====== Input material ======
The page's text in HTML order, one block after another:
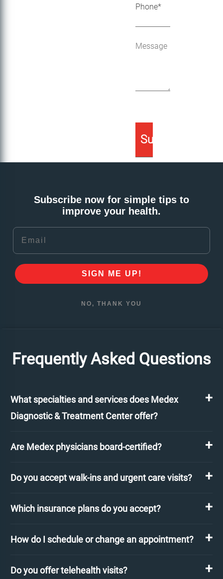
Subscribe now for simple tips to
improve your health.
Email
SIGN ME UP!
NO, THANK YOU
Frequently Asked Questions
What specialties and services does Medex
Diagnostic & Treatment Center offer?
Are Medex physicians board-certified?
Do you accept walk-ins and urgent care visits?
Which insurance plans do you accept?
How do I schedule or change an appointment?
Do you offer telehealth visits?
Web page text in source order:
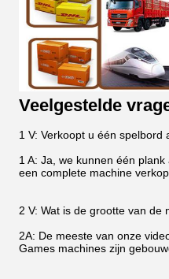
Veelgestelde
1 V: Verkoopt u één spelbord
1 A: Ja, we kunnen één
een complete machine
2 V: Wat is de grootte van de
2A: De meeste van onze
Games machines zijn
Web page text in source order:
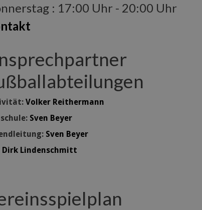
: 17:00 Uhr - 20:00 Uhr
Volker Reithermann
Sven Beyer
Sven Beyer
Dirk Lindenschmitt
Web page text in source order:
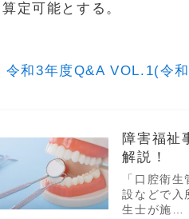
算定可能とする。
令和3年度Q&A VOL.1(令
障害福祉
解説！
「口腔衛
設などで入
生士が施…
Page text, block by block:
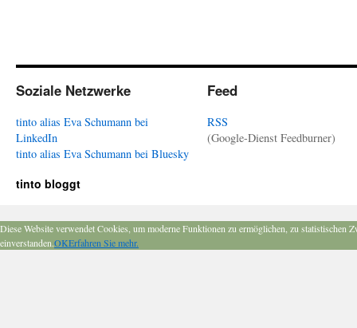
Soziale Netzwerke
tinto alias Eva Schumann bei
LinkedIn
tinto alias Eva Schumann bei Bluesky
Feed
RSS
(Google-Dienst Feedburner)
tinto bloggt
Diese Website verwendet Cookies, um moderne Funktionen zu ermöglichen, zu
einverstanden.OKErfahren Sie mehr.
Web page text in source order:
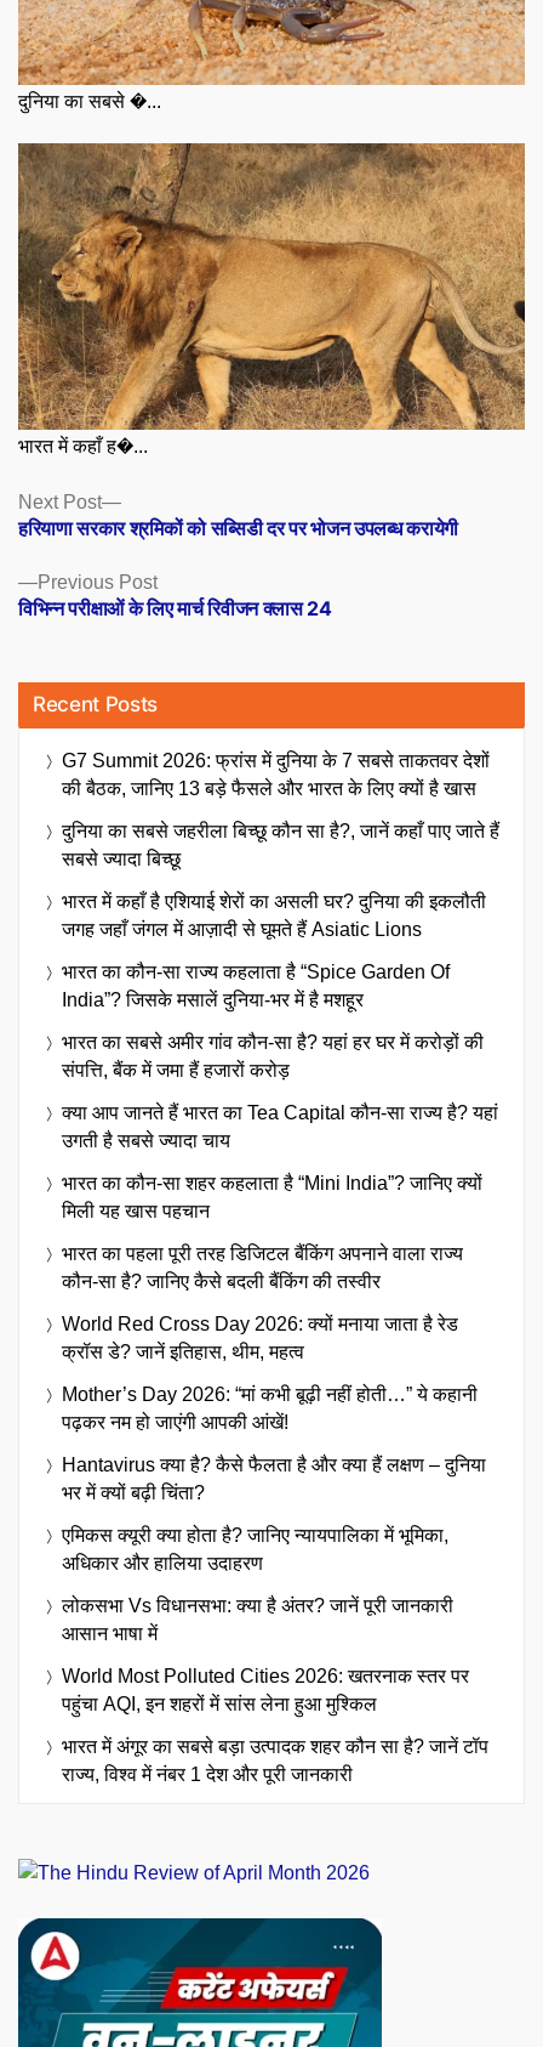
दुनिया का सबसे �...
भारत में कहाँ ह�...
Posts
navigation
Previous PostPrevious
post:
विभिन्न परीक्षाओं के लिए मार्च रिवीजन क्लास 24
Next Post
Next
post:
हरियाणा सरकार श्रमिकों को सब्सिडी दर पर भोजन उपलब्ध करायेगी
Recent Posts
G7 Summit 2026: फ्रांस में दुनिया के 7 सबसे ताकतवर देशों
की बैठक, जानिए 13 बड़े फैसले और भारत के लिए क्यों है खास
दुनिया का सबसे जहरीला बिच्छू कौन सा है?, जानें कहाँ पाए जाते हैं
सबसे ज्यादा बिच्छू
भारत में कहाँ है एशियाई शेरों का असली घर? दुनिया की इकलौती
जगह जहाँ जंगल में आज़ादी से घूमते हैं Asiatic Lions
भारत का कौन-सा राज्य कहलाता है “Spice Garden Of
India”? जिसके मसालें दुनिया-भर में है मशहूर
भारत का सबसे अमीर गांव कौन-सा है? यहां हर घर में करोड़ों की
संपत्ति, बैंक में जमा हैं हजारों करोड़
क्या आप जानते हैं भारत का Tea Capital कौन-सा राज्य है? यहां
उगती है सबसे ज्यादा चाय
भारत का कौन-सा शहर कहलाता है “Mini India”? जानिए क्यों
मिली यह खास पहचान
भारत का पहला पूरी तरह डिजिटल बैंकिंग अपनाने वाला राज्य
कौन-सा है? जानिए कैसे बदली बैंकिंग की तस्वीर
World Red Cross Day 2026: क्यों मनाया जाता है रेड
क्रॉस डे? जानें इतिहास, थीम, महत्व
Mother’s Day 2026: “मां कभी बूढ़ी नहीं होती…” ये कहानी
पढ़कर नम हो जाएंगी आपकी आंखें!
Hantavirus क्या है? कैसे फैलता है और क्या हैं लक्षण – दुनिया
भर में क्यों बढ़ी चिंता?
एमिकस क्यूरी क्या होता है? जानिए न्यायपालिका में भूमिका,
अधिकार और हालिया उदाहरण
लोकसभा Vs विधानसभा: क्या है अंतर? जानें पूरी जानकारी
आसान भाषा में
World Most Polluted Cities 2026: खतरनाक स्तर पर
पहुंचा AQI, इन शहरों में सांस लेना हुआ मुश्किल
भारत में अंगूर का सबसे बड़ा उत्पादक शहर कौन सा है? जानें टॉप
राज्य, विश्व में नंबर 1 देश और पूरी जानकारी
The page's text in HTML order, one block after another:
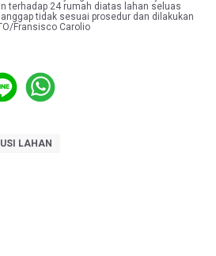
terhadap 24 rumah diatas lahan seluas
tidak sesuai prosedur dan dilakukan
Fransisco Carolio
LAHAN
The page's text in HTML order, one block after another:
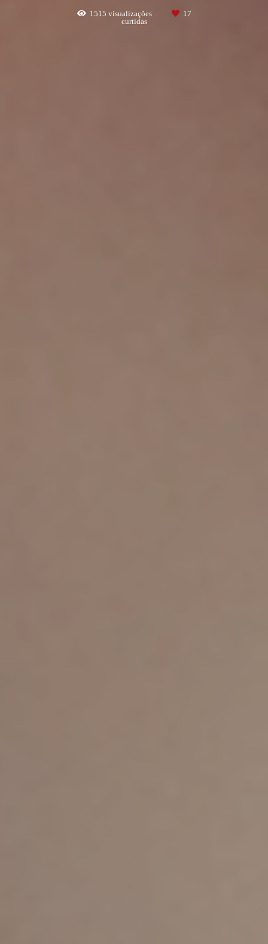
1515 visualizações
17
curtidas
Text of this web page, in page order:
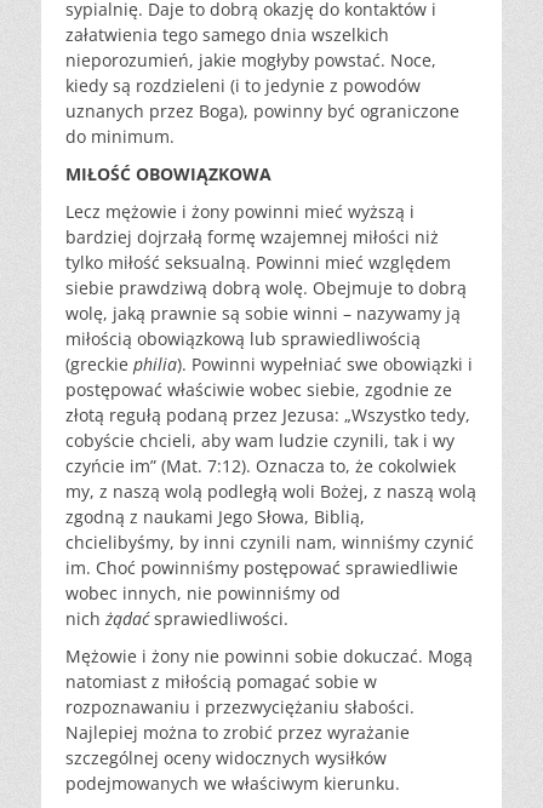
sypialnię. Daje to dobrą okazję do kontaktów i
załatwienia tego samego dnia wszelkich
nieporozumień, jakie mogłyby powstać. Noce,
kiedy są rozdzieleni (i to jedynie z powodów
uznanych przez Boga), powinny być ograniczone
do minimum.
MIŁOŚĆ OBOWIĄZKOWA
Lecz mężowie i żony powinni mieć wyższą i
bardziej dojrzałą formę wzajemnej miłości niż
tylko miłość seksualną. Powinni mieć względem
siebie prawdziwą dobrą wolę. Obejmuje to dobrą
wolę, jaką prawnie są sobie winni – nazywamy ją
miłością obowiązkową lub sprawiedliwością
(greckie philia). Powinni wypełniać swe obowiązki i
postępować właściwie wobec siebie, zgodnie ze
złotą regułą podaną przez Jezusa: „Wszystko tedy,
cobyście chcieli, aby wam ludzie czynili, tak i wy
czyńcie im” (Mat. 7:12). Oznacza to, że cokolwiek
my, z naszą wolą podległą woli Bożej, z naszą wolą
zgodną z naukami Jego Słowa, Biblią,
chcielibyśmy, by inni czynili nam, winniśmy czynić
im. Choć powinniśmy postępować sprawiedliwie
wobec innych, nie powinniśmy od
nich żądaćsprawiedliwości.
Mężowie i żony nie powinni sobie dokuczać. Mogą
natomiast z miłością pomagać sobie w
rozpoznawaniu i przezwyciężaniu słabości.
Najlepiej można to zrobić przez wyrażanie
szczególnej oceny widocznych wysiłków
podejmowanych we właściwym kierunku.
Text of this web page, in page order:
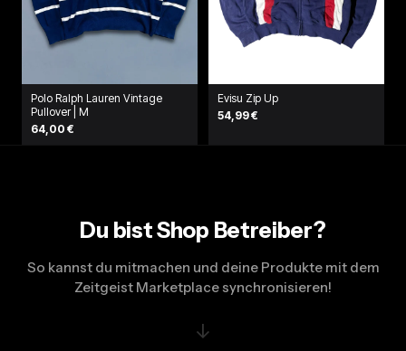
Polo Ralph Lauren Vintage
Pullover | M
64,00 €
Evisu Zip Up
54,99 €
Du bist Shop Betreiber?
So kannst du mitmachen und deine Produkte mit dem
Zeitgeist Marketplace synchronisieren!
↓
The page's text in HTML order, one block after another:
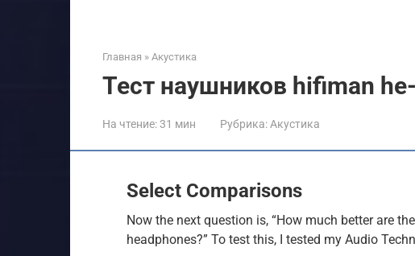
Главная » Акустика
Тест наушников hifiman
На чтение:31 мин Рубрика: Акустика
Select Comparisons
Now the next question is, “How much better are
headphones?” To test this, I tested my Audio
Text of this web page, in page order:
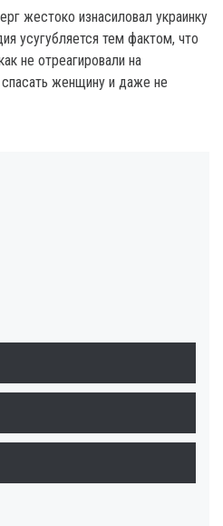
жестоко изнасиловал украинку
усугубляется тем фактом, что
не отреагировали на
женщину и даже не
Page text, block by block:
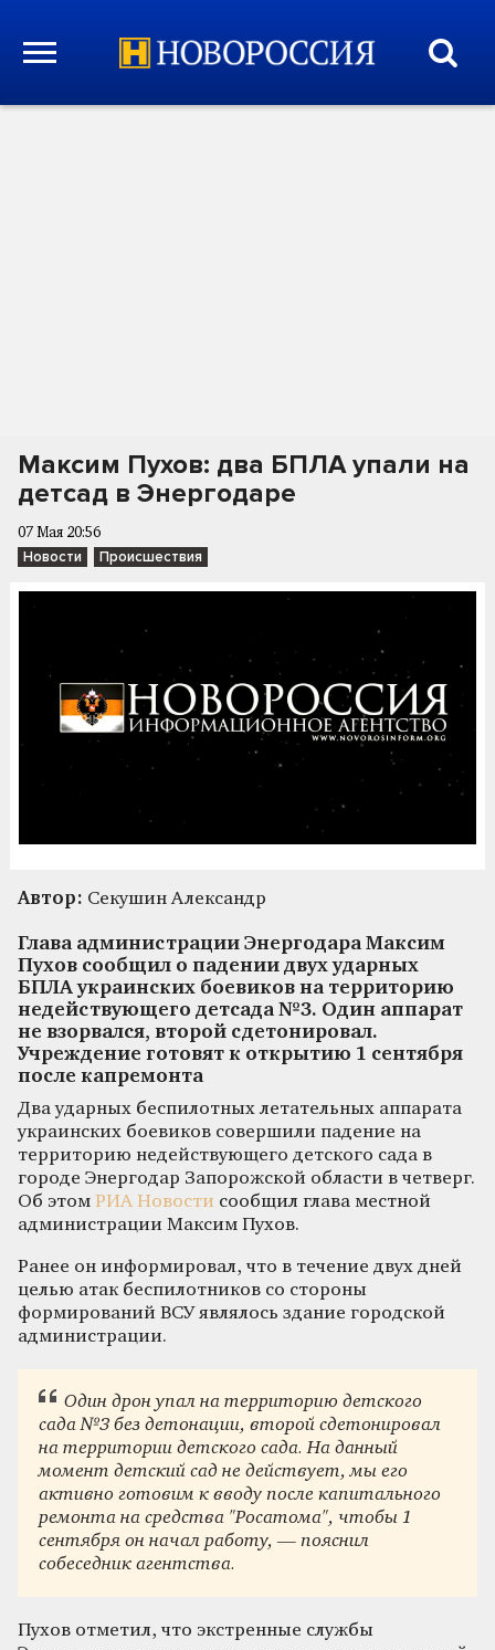
Максим Пухов: два БПЛА упали на
детсад в Энергодаре
07 Мая 20:56
Новости Происшествия
Автор: Секушин Александр
Глава администрации Энергодара Максим
Пухов сообщил о падении двух ударных
БПЛА украинских боевиков на территорию
недействующего детсада №3. Один аппарат
не взорвался, второй сдетонировал.
Учреждение готовят к открытию 1 сентября
после капремонта
Два ударных беспилотных летательных аппарата
украинских боевиков совершили падение на
территорию недействующего детского сада в
городе Энергодар Запорожской области в четверг.
Об этом РИА Новости сообщил глава местной
администрации Максим Пухов.
Ранее он информировал, что в течение двух дней
целью атак беспилотников со стороны
формирований ВСУ являлось здание городской
администрации.
Один дрон упал на территорию детского
сада №3 без детонации, второй сдетонировал
на территории детского сада. На данный
момент детский сад не действует, мы его
активно готовим к вводу после капитального
ремонта на средства "Росатома", чтобы 1
сентября он начал работу, — пояснил
собеседник агентства.
Пухов отметил, что экстренные службы
======
What the exercise asks » Everything in the records must be transcribed exactly, except the pictures, which are left out.

Response box »
The page's text in HTML order, one block after another:
Subscribe now for simple tips to
improve your health.
Email
SIGN ME UP!
NO, THANK YOU
Frequently Asked Questions
What specialties and services does Medex
Diagnostic & Treatment Center offer?
Are Medex physicians board-certified?
Do you accept walk-ins and urgent care visits?
Which insurance plans do you accept?
How do I schedule or change an appointment?
Do you offer telehealth visits?
Web page text in source order:
Veelgestelde
1 V: Verkoopt u één spelbord
1 A: Ja, we kunnen één
een complete machine
2 V: Wat is de grootte van de
2A: De meeste van onze
Games machines zijn
Web page text in source order:
: 17:00 Uhr - 20:00 Uhr
Volker Reithermann
Sven Beyer
Sven Beyer
Dirk Lindenschmitt
Web page text in source order:
算定可能とする。
令和3年度Q&A VOL.1(令
障害福祉
解説！
「口腔衛
設などで入
生士が施…
Page text, block by block:
Soziale Netzwerke
tinto alias Eva Schumann bei
LinkedIn
tinto alias Eva Schumann bei Bluesky
Feed
RSS
(Google-Dienst Feedburner)
tinto bloggt
Diese Website verwendet Cookies, um moderne Funktionen zu ermöglichen, zu
einverstanden.OKErfahren Sie mehr.
Web page text in source order:
दुनिया का सबसे �...
भारत में कहाँ ह�...
Posts
navigation
Previous PostPrevious
post:
विभिन्न परीक्षाओं के लिए मार्च रिवीजन क्लास 24
Next Post
Next
post:
हरियाणा सरकार श्रमिकों को सब्सिडी दर पर भोजन उपलब्ध करायेगी
Recent Posts
G7 Summit 2026: फ्रांस में दुनिया के 7 सबसे ताकतवर देशों
की बैठक, जानिए 13 बड़े फैसले और भारत के लिए क्यों है खास
दुनिया का सबसे जहरीला बिच्छू कौन सा है?, जानें कहाँ पाए जाते हैं
सबसे ज्यादा बिच्छू
भारत में कहाँ है एशियाई शेरों का असली घर? दुनिया की इकलौती
जगह जहाँ जंगल में आज़ादी से घूमते हैं Asiatic Lions
भारत का कौन-सा राज्य कहलाता है “Spice Garden Of
India”? जिसके मसालें दुनिया-भर में है मशहूर
भारत का सबसे अमीर गांव कौन-सा है? यहां हर घर में करोड़ों की
संपत्ति, बैंक में जमा हैं हजारों करोड़
क्या आप जानते हैं भारत का Tea Capital कौन-सा राज्य है? यहां
उगती है सबसे ज्यादा चाय
भारत का कौन-सा शहर कहलाता है “Mini India”? जानिए क्यों
मिली यह खास पहचान
भारत का पहला पूरी तरह डिजिटल बैंकिंग अपनाने वाला राज्य
कौन-सा है? जानिए कैसे बदली बैंकिंग की तस्वीर
World Red Cross Day 2026: क्यों मनाया जाता है रेड
क्रॉस डे? जानें इतिहास, थीम, महत्व
Mother’s Day 2026: “मां कभी बूढ़ी नहीं होती…” ये कहानी
पढ़कर नम हो जाएंगी आपकी आंखें!
Hantavirus क्या है? कैसे फैलता है और क्या हैं लक्षण – दुनिया
भर में क्यों बढ़ी चिंता?
एमिकस क्यूरी क्या होता है? जानिए न्यायपालिका में भूमिका,
अधिकार और हालिया उदाहरण
लोकसभा Vs विधानसभा: क्या है अंतर? जानें पूरी जानकारी
आसान भाषा में
World Most Polluted Cities 2026: खतरनाक स्तर पर
पहुंचा AQI, इन शहरों में सांस लेना हुआ मुश्किल
भारत में अंगूर का सबसे बड़ा उत्पादक शहर कौन सा है? जानें टॉप
राज्य, विश्व में नंबर 1 देश और पूरी जानकारी
The page's text in HTML order, one block after another:
terhadap 24 rumah diatas lahan seluas
tidak sesuai prosedur dan dilakukan
Fransisco Carolio
LAHAN
The page's text in HTML order, one block after another:
1515 visualizações
17
curtidas
Text of this web page, in page order:
sypialnię. Daje to dobrą okazję do kontaktów i
załatwienia tego samego dnia wszelkich
nieporozumień, jakie mogłyby powstać. Noce,
kiedy są rozdzieleni (i to jedynie z powodów
uznanych przez Boga), powinny być ograniczone
do minimum.
MIŁOŚĆ OBOWIĄZKOWA
Lecz mężowie i żony powinni mieć wyższą i
bardziej dojrzałą formę wzajemnej miłości niż
tylko miłość seksualną. Powinni mieć względem
siebie prawdziwą dobrą wolę. Obejmuje to dobrą
wolę, jaką prawnie są sobie winni – nazywamy ją
miłością obowiązkową lub sprawiedliwością
(greckie philia). Powinni wypełniać swe obowiązki i
postępować właściwie wobec siebie, zgodnie ze
złotą regułą podaną przez Jezusa: „Wszystko tedy,
cobyście chcieli, aby wam ludzie czynili, tak i wy
czyńcie im” (Mat. 7:12). Oznacza to, że cokolwiek
my, z naszą wolą podległą woli Bożej, z naszą wolą
zgodną z naukami Jego Słowa, Biblią,
chcielibyśmy, by inni czynili nam, winniśmy czynić
im. Choć powinniśmy postępować sprawiedliwie
wobec innych, nie powinniśmy od
nich żądaćsprawiedliwości.
Mężowie i żony nie powinni sobie dokuczać. Mogą
natomiast z miłością pomagać sobie w
rozpoznawaniu i przezwyciężaniu słabości.
Najlepiej można to zrobić przez wyrażanie
szczególnej oceny widocznych wysiłków
podejmowanych we właściwym kierunku.
Text of this web page, in page order:
Polo Ralph Lauren Vintage
Pullover | M
64,00 €
Evisu Zip Up
54,99 €
Du bist Shop Betreiber?
So kannst du mitmachen und deine Produkte mit dem
Zeitgeist Marketplace synchronisieren!
↓
The page's text in HTML order, one block after another:
Главная » Акустика
Тест наушников hifiman
На чтение:31 мин Рубрика: Акустика
Select Comparisons
Now the next question is, “How much better are
headphones?” To test this, I tested my Audio
Text of this web page, in page order:
жестоко изнасиловал украинку
усугубляется тем фактом, что
не отреагировали на
женщину и даже не
Page text, block by block:
Максим Пухов: два БПЛА упали на
детсад в Энергодаре
07 Мая 20:56
Новости Происшествия
Автор: Секушин Александр
Глава администрации Энергодара Максим
Пухов сообщил о падении двух ударных
БПЛА украинских боевиков на территорию
недействующего детсада №3. Один аппарат
не взорвался, второй сдетонировал.
Учреждение готовят к открытию 1 сентября
после капремонта
Два ударных беспилотных летательных аппарата
украинских боевиков совершили падение на
территорию недействующего детского сада в
городе Энергодар Запорожской области в четверг.
Об этом РИА Новости сообщил глава местной
администрации Максим Пухов.
Ранее он информировал, что в течение двух дней
целью атак беспилотников со стороны
формирований ВСУ являлось здание городской
администрации.
Один дрон упал на территорию детского
сада №3 без детонации, второй сдетонировал
на территории детского сада. На данный
момент детский сад не действует, мы его
активно готовим к вводу после капитального
ремонта на средства "Росатома", чтобы 1
сентября он начал работу, — пояснил
собеседник агентства.
Пухов отметил, что экстренные службы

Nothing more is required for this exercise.